Chapters include collecting and cleaning data, concordancing, querying mega corpora online, frequency analysis, keywords in context, and part-of-speech tagging. There are even chapters on regular expressions and XML. Each chapter features several exercises for you to try out, as well as solutions to and comments on the exercises. There is also a companion website for the book with more exercises as well as updates.
The BYU website was changed shortly after the book was published, so you will need to check the companion website for instructions on using the new interface for accessing the Corpus of Contemporary American English. However, the old website is still available. You will also need to download the free software, AntConc, and create a free account at the BNCweb site to follow along with the exercises.

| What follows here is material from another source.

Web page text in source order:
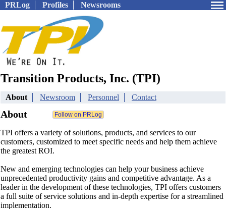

If you prefer to analyze languages other than English, check out a simple analysis of telenovela Spanish phrases I carried out using DownThemAll to collect transcripts, Python to clean the text files, and AntConc to find the most common phrases.
More Corpus Linguistics
The 8-week Corpus Linguistics MOOC at Futurelearn is another great introduction to the methodology. Both Lancaster and Birmingham run Corpus Linguistics summer schools in the UK every year if you’re able to travel to them.
If you’re interested in learning more programming for humanities research (usually in Python), try the lessons at Programming Historian and check out my list of Digital Humanities tools. Martin Weisser also wrote Essential Programming for Linguists (using Perl) that you might be interested in.